林净宁并没有睡着,他只是越发觉得这姑娘有意思了,留在身边也还不错,便低声说:“听着呢,后来怎么样?”
温渝又开始讲,讲到最后声音落寞遗憾:“后来刘兰芝被家人逼婚跳了湖,焦仲卿听到她去世也上吊了。这个故事讲的是古代人们对爱情和自由婚姻的渴望,想想也很悲惨。”
林净宁:“你这是做阅读理解呢?”
温渝:“给你讲还嫌弃,那我不说了。要是没什么事的话,我就先挂了,你还是好好休养吧。”
这话倒有几分认真,林净宁笑:“生气了?”
温渝不吭声。
更深露重,外面的雨还在下,打在玻璃窗上,房间里有丝丝寒意,林净宁咳嗽了几声,才道:“最近心情不好?”
这两天和李碧琦总有些分歧,明天一大早就要回扬州,她一肚子的心事,自然是不顺畅的,但她克制的还不错:“你怎么知道?”
林净宁:“好像你心情不好的时候,话总会多一点。”
温渝:“…………”
夜比之前更沉默了。
温渝一看手机,这样断断续续的说着,居然也说了快半个小时。她听着他低声咳嗽,还是心软,想让他多喝水,却听到林净宁压低声音,也不知怎么的,问了句:“想过来吗?”
她当时一愣。
林净宁很快恍然道:“忘了你在京阳。”
温渝静了一会儿,问他:“你在哪个酒店?”
“江山居1207。”林净宁玩笑道,“真要过来?”
温渝:“还不兴问啦。”
林净宁笑笑。
后面他实在太困,说了两句便挂了电话。

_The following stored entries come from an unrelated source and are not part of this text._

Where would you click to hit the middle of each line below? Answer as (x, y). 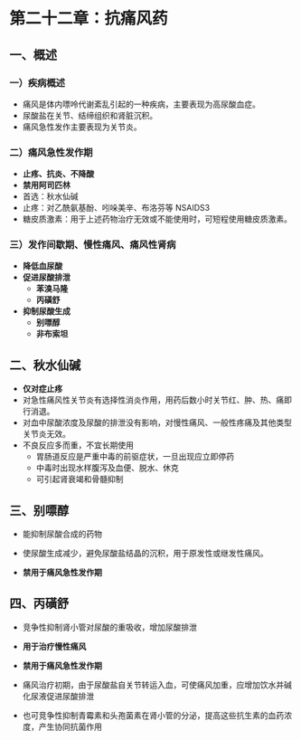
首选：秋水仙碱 (50, 196)
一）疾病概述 (38, 82)
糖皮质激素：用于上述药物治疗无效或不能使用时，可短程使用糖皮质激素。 (157, 219)
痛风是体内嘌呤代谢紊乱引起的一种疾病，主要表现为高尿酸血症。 (141, 104)
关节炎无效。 (46, 434)
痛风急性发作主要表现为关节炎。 (82, 127)
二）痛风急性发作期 (51, 152)
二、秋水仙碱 (45, 365)
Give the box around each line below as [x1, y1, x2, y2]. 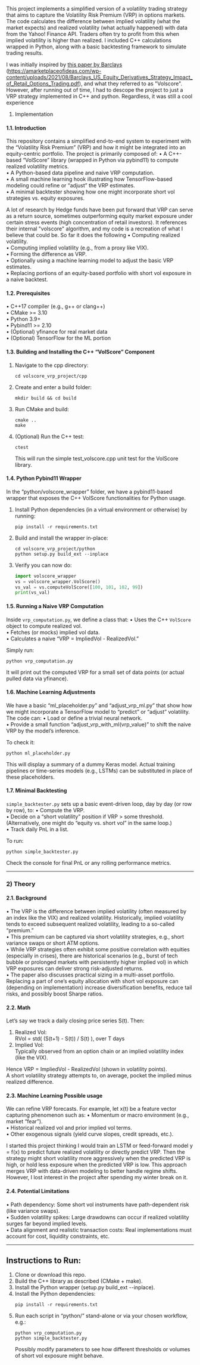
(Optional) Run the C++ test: [14, 433, 85, 440]
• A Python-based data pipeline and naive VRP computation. [6, 170, 155, 177]
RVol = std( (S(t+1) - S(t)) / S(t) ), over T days [14, 1035, 125, 1042]
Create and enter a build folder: [14, 383, 92, 390]
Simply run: [6, 646, 35, 654]
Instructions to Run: [6, 1256, 82, 1266]
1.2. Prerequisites [6, 289, 51, 297]
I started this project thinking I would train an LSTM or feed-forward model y [6, 1142, 193, 1150]
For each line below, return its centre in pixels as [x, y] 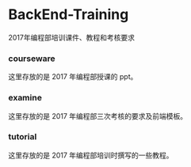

温渝一个人坐在床上,思来想去的发着呆,京阳的夜明亮透彻,微风吹进来凉凉的,她很快做了一个决定。人在夜晚总是喜欢胡思乱想,总觉得世界会被自己改变。
温渝买了早上的机票去宜城。
李碧琦为此还皱了眉头:“什么工作啊暑假还让回去做资料?带你的导师叫什么名字,居然这么大本事。”
温渝自知理亏,不能声张,谎称只去两天。
还是李碧琦送她去的机场,担心误机,开的很快,直到看她上飞机才走。结果赶上飞机晚点,直到中午过后才到宜城。一座城市一个天气,又像进入了潮湿的原始森林,四处弥漫着阴雨。
温渝打了出租,车子堵在市区。
她探头往外看了一眼,像是前面修路挡了道,再加上雨水连绵多日,遍地积水,过的很慢,照这么等下去,得几十分钟。眼看着不远处就是林净宁住的酒店,她没多想便一脚踏入雨里。
那天林净宁睡了很久,醒来已经是下午。
江桥刚来酒店汇报完资料,说:“就这些了。”
林净宁声音哑的厉害:“现在什么情况?”
“听说那边的太子爷伤得也不轻,好在伤筋动骨的几个月就没大碍了,也有意修好,不过开出的条件不简单。”
林净宁嘲讽似的笑了一声。
江桥问:“要安排吗?”
林净宁:“有的是人着急,再等等看。”
等江桥离开,林净宁去洗澡。
外面的雨颇有些下大的趋势,雨点胡乱拍打着落地窗,一切都雾蒙蒙的,让人看不清眼前的路和远方的山。洗完澡出来,林净宁穿着黑色浴衣,点了支烟。刚给自己倒上酒,门铃响了。
他以为是江桥,咬着烟去开门。
结果一楞。
温渝站在门口,手里拎着行李包和雨伞,头发湿湿的,眼睛却格外清澈,看着他俏皮一笑,抬手在他眼前晃了晃。
林净宁目光沉了沉。
他静了片刻,才想起自己昨天深夜说的糊涂话,却看她这么当回事真来了,又不知道拿她怎么办,自嘲的笑了一声。
“怎么来的?”他问。
温渝歪着脑袋:“走路?”
看她这么竭尽全力担心他失望的样子,林净宁一时于心不忍,笑了笑,刚好门外有侍者推着餐车过来,他顺手拉着她的手进了房间,关上了门。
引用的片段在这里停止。